### Work task
Drop every image, then reproduce the data exactly as given.

### Information shown
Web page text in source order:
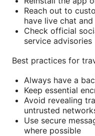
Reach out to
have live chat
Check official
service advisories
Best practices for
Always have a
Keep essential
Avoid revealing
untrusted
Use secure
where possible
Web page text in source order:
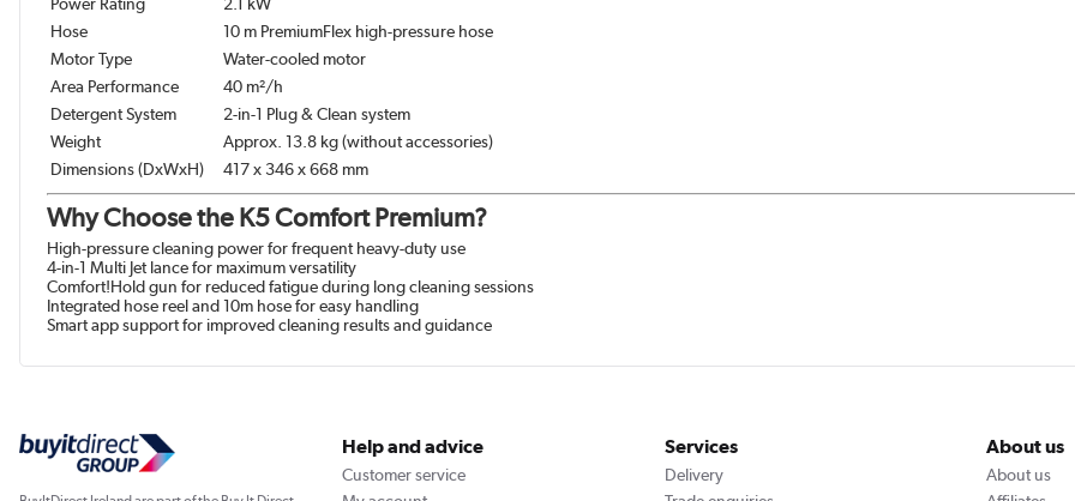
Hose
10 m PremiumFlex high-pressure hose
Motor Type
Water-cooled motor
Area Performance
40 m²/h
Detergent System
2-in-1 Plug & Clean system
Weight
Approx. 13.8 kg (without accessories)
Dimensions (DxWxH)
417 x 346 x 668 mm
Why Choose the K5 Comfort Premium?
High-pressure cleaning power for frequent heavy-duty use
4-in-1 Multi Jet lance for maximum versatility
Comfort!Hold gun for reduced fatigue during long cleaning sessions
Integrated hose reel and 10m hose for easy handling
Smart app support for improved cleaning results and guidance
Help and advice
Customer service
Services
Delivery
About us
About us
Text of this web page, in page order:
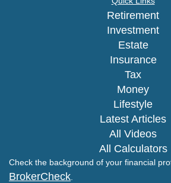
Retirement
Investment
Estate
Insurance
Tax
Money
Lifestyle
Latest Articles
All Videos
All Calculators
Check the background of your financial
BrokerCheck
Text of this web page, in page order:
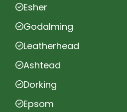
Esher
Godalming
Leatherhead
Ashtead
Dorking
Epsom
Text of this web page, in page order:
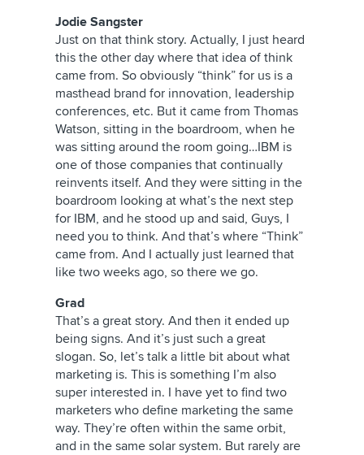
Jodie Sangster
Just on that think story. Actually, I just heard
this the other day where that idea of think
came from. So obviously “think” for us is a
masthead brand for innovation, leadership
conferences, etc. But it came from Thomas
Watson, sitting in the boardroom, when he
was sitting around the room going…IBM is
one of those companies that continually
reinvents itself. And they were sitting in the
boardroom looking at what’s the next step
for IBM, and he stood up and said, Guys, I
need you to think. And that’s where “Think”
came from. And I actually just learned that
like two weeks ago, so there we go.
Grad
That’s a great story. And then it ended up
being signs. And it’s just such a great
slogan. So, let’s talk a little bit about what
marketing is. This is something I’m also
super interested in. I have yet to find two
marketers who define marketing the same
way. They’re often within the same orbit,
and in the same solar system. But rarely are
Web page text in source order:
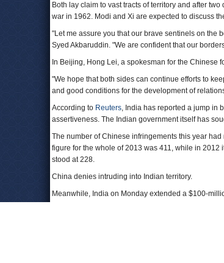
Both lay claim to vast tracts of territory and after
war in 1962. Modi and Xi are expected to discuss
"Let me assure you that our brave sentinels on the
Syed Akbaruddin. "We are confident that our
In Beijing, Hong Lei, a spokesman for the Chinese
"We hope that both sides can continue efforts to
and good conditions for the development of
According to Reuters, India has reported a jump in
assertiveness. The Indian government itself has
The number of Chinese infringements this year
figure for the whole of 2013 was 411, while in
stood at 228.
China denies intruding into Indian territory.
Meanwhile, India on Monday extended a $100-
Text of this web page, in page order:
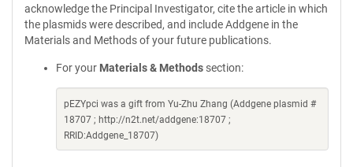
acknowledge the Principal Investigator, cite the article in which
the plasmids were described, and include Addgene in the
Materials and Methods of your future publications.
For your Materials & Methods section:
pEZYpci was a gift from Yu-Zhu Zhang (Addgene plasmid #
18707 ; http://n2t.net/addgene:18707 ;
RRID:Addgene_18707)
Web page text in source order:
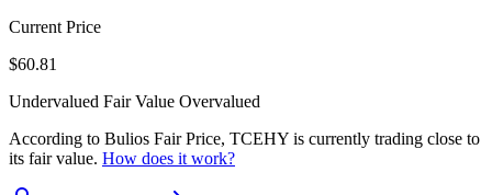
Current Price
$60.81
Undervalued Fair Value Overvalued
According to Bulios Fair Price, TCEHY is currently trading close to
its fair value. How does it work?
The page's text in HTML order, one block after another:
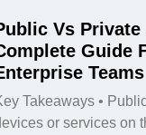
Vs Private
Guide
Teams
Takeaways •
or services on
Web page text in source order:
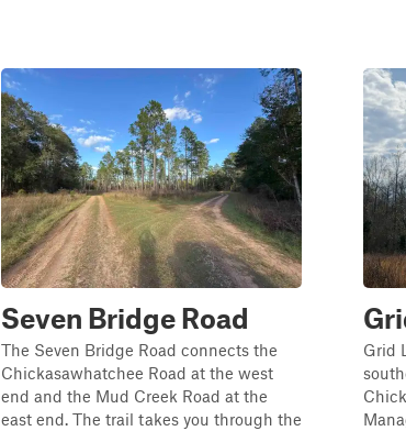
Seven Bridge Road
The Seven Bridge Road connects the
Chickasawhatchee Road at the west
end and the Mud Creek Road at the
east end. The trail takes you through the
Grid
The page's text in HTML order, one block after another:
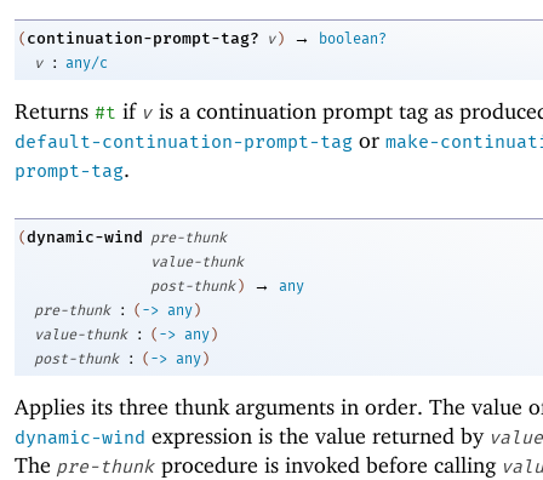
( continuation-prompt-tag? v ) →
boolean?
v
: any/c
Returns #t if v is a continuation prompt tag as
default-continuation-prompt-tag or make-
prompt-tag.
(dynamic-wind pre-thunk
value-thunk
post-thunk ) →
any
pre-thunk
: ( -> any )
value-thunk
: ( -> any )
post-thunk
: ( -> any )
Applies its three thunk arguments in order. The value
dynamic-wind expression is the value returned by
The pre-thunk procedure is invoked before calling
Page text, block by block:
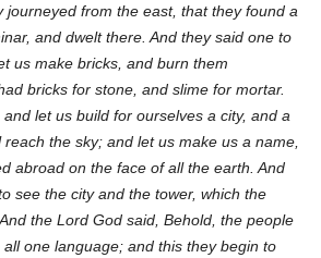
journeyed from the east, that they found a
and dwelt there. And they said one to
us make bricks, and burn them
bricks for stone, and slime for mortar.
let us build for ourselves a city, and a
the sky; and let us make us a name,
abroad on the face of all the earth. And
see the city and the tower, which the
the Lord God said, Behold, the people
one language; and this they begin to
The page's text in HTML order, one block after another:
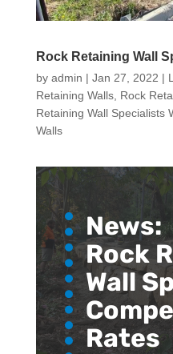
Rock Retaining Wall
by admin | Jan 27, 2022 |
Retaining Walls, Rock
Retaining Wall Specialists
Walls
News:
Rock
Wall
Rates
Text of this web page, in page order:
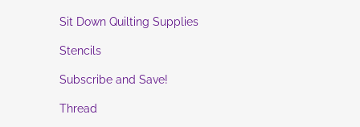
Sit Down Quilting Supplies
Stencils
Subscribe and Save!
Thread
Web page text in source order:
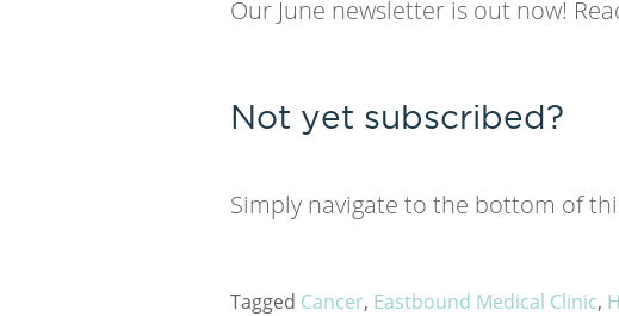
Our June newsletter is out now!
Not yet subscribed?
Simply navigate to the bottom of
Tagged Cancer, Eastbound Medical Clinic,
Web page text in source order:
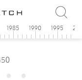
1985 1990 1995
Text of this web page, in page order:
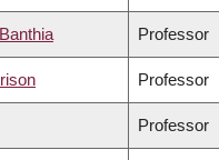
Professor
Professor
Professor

### Answer box
Web page text in source order:
Reach out to
have live chat
Check official
service advisories
Best practices for
Always have a
Keep essential
Avoid revealing
untrusted
Use secure
where possible
Web page text in source order:
Hose
10 m PremiumFlex high-pressure hose
Motor Type
Water-cooled motor
Area Performance
40 m²/h
Detergent System
2-in-1 Plug & Clean system
Weight
Approx. 13.8 kg (without accessories)
Dimensions (DxWxH)
417 x 346 x 668 mm
Why Choose the K5 Comfort Premium?
High-pressure cleaning power for frequent heavy-duty use
4-in-1 Multi Jet lance for maximum versatility
Comfort!Hold gun for reduced fatigue during long cleaning sessions
Integrated hose reel and 10m hose for easy handling
Smart app support for improved cleaning results and guidance
Help and advice
Customer service
Services
Delivery
About us
About us
Text of this web page, in page order:
Retirement
Investment
Estate
Insurance
Tax
Money
Lifestyle
Latest Articles
All Videos
All Calculators
Check the background of your financial
BrokerCheck
Text of this web page, in page order:
Esher
Godalming
Leatherhead
Ashtead
Dorking
Epsom
Text of this web page, in page order:
Jodie Sangster
Just on that think story. Actually, I just heard
this the other day where that idea of think
came from. So obviously “think” for us is a
masthead brand for innovation, leadership
conferences, etc. But it came from Thomas
Watson, sitting in the boardroom, when he
was sitting around the room going…IBM is
one of those companies that continually
reinvents itself. And they were sitting in the
boardroom looking at what’s the next step
for IBM, and he stood up and said, Guys, I
need you to think. And that’s where “Think”
came from. And I actually just learned that
like two weeks ago, so there we go.
Grad
That’s a great story. And then it ended up
being signs. And it’s just such a great
slogan. So, let’s talk a little bit about what
marketing is. This is something I’m also
super interested in. I have yet to find two
marketers who define marketing the same
way. They’re often within the same orbit,
and in the same solar system. But rarely are
Web page text in source order:
Both lay claim to vast tracts of territory and after
war in 1962. Modi and Xi are expected to discuss
"Let me assure you that our brave sentinels on the
Syed Akbaruddin. "We are confident that our
In Beijing, Hong Lei, a spokesman for the Chinese
"We hope that both sides can continue efforts to
and good conditions for the development of
According to Reuters, India has reported a jump in
assertiveness. The Indian government itself has
The number of Chinese infringements this year
figure for the whole of 2013 was 411, while in
stood at 228.
China denies intruding into Indian territory.
Meanwhile, India on Monday extended a $100-
Text of this web page, in page order:
acknowledge the Principal Investigator, cite the article in which
the plasmids were described, and include Addgene in the
Materials and Methods of your future publications.
For your Materials & Methods section:
pEZYpci was a gift from Yu-Zhu Zhang (Addgene plasmid #
18707 ; http://n2t.net/addgene:18707 ;
RRID:Addgene_18707)
Web page text in source order:
Current Price
$60.81
Undervalued Fair Value Overvalued
According to Bulios Fair Price, TCEHY is currently trading close to
its fair value. How does it work?
The page's text in HTML order, one block after another:
Vs Private
Guide
Teams
Takeaways •
or services on
Web page text in source order:
Seven Bridge Road
The Seven Bridge Road connects the
Chickasawhatchee Road at the west
end and the Mud Creek Road at the
east end. The trail takes you through the
Grid
The page's text in HTML order, one block after another:
( continuation-prompt-tag? v ) →
boolean?
v
: any/c
Returns #t if v is a continuation prompt tag as
default-continuation-prompt-tag or make-
prompt-tag.
(dynamic-wind pre-thunk
value-thunk
post-thunk ) →
any
pre-thunk
: ( -> any )
value-thunk
: ( -> any )
post-thunk
: ( -> any )
Applies its three thunk arguments in order. The value
dynamic-wind expression is the value returned by
The pre-thunk procedure is invoked before calling
Page text, block by block:
journeyed from the east, that they found a
and dwelt there. And they said one to
us make bricks, and burn them
bricks for stone, and slime for mortar.
let us build for ourselves a city, and a
the sky; and let us make us a name,
abroad on the face of all the earth. And
see the city and the tower, which the
the Lord God said, Behold, the people
one language; and this they begin to
The page's text in HTML order, one block after another:
Rock Retaining Wall
by admin | Jan 27, 2022 |
Retaining Walls, Rock
Retaining Wall Specialists
Walls
News:
Rock
Wall
Rates
Text of this web page, in page order:
Sit Down Quilting Supplies
Stencils
Subscribe and Save!
Thread
Web page text in source order:
Our June newsletter is out now!
Not yet subscribed?
Simply navigate to the bottom of
Tagged Cancer, Eastbound Medical Clinic,
Web page text in source order:
1985 1990 1995
Text of this web page, in page order:
Professor
Professor
Professor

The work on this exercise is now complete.